Cumulative COVID-19 Isolation Hotel Program Dashboard.
Information Technology Infrastructure
Community Care division's Information Technology (IT) department was charged with the rapid implementation of a secure and scalable IT infrastructure and a hardware plan, which were necessary for guest registration and documentation in the Epic electronic medical records. After conducting thorough assessments of all potential hotel sites, IT infrastructure plans—unique to the characteristics of each location—were devised and implemented. Hardware was procured and configured to be mobile and interchangeable. Equipment such as laptops, tablets, cell phones, printers, and fax machines were staged and set up centrally then deployed to each hotel. Equipment could be installed more densely in certain areas depending on clinical and operational needs. Account commissioning and decommissioning for over 300 staff was recorded and tracked using our system IT help desk software and managed via daily activity reports. Ensuring that all staff arrived with the appropriate types and levels of systems access needed to begin their training, as well as revocation of such assess upon termination of employment, was critical to efficient and documented delivery of services to hotel guests. In collaboration with multiple teams from our health system's central Enterprise Information Technology Services arm, we facilitated secure network communication by leveraging encrypted corporate Virtual Private Network, onsite Cisco Meraki equipment, and Remote Desktop software.
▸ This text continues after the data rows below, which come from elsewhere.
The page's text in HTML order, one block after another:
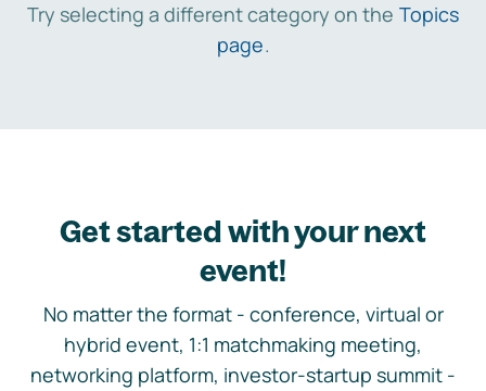
Try selecting a different category on the Topics
page.
Get started with your next
event!
No matter the format - conference, virtual or
hybrid event, 1:1 matchmaking meeting,
networking platform, investor-startup summit -
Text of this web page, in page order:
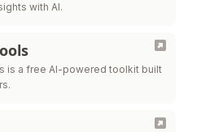
with AI.
is a free AI-powered toolkit built
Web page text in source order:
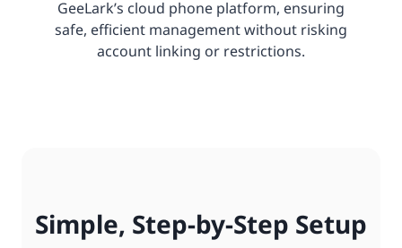
GeeLark’s cloud phone platform, ensuring
safe, efficient management without risking
account linking or restrictions.
Simple, Step-by-Step Setup
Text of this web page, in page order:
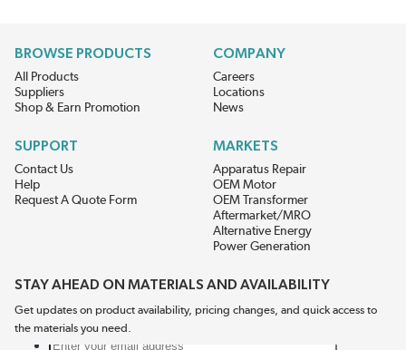
BROWSE PRODUCTS
All Products
Suppliers
Shop & Earn Promotion
COMPANY
Careers
Locations
News
SUPPORT
Contact Us
Help
Request A Quote Form
MARKETS
Apparatus Repair
OEM Motor
OEM Transformer
Aftermarket/MRO
Alternative Energy
Power Generation
STAY AHEAD ON MATERIALS AND AVAILABILITY
Get updates on product availability, pricing changes, and quick access to
the materials you need.
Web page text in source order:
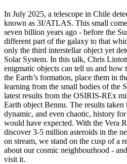
In July 2025, a telescope in Chile
known as 3I/ATLAS. This small
seven billion years ago - before the
different part of the galaxy to that
only the third interstellar object yet
Solar System. In this talk, Chris
enigmatic objects can tell us and how
the Earth’s formation, place them in
learning from the small bodies of the
latest results from the OSIRIS-REx
Earth object Bennu. The results taken
dynamic, and even chaotic, history
would have expected. With the Vera
discover 3-5 million asteroids in the
on stream, we stand on the cusp of a
about our cosmic neighbourhood -
visit it.
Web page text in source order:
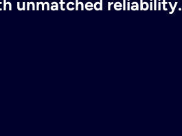
unmatched reliability.
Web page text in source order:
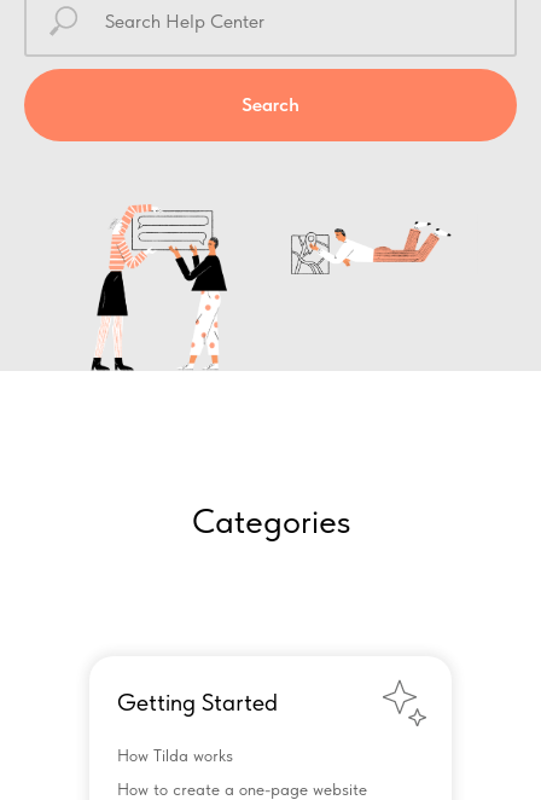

This network communication approach enabled each hotel environment to quickly operationalize and modify its technological environment as needed.
Conclusion
The establishment of isolation hotels as alternate care sites and the ability to pivot quickly to address the needs of their guest populations have been essential to helping address the COVID-19 pandemic surge. Over time, the isolation hotel program evolved to serve pregnant women and infants and address guest barriers, such as need for childcare, home health aides and service animals. Evolving program operations have incorporated quality assurance and performance improvement measures, including seeking guest feedback on their hotel stay, and have improved guest experiences by including access to indoor and outdoor recreational spaces and activities; providing additional food options, including takeout; and offering additional in-room entertainment options, including premium cable TV channels. Additional clinical monitoring will include integration of pulse oximetry and harm reduction approaches to active substance and alcohol use to current protocols.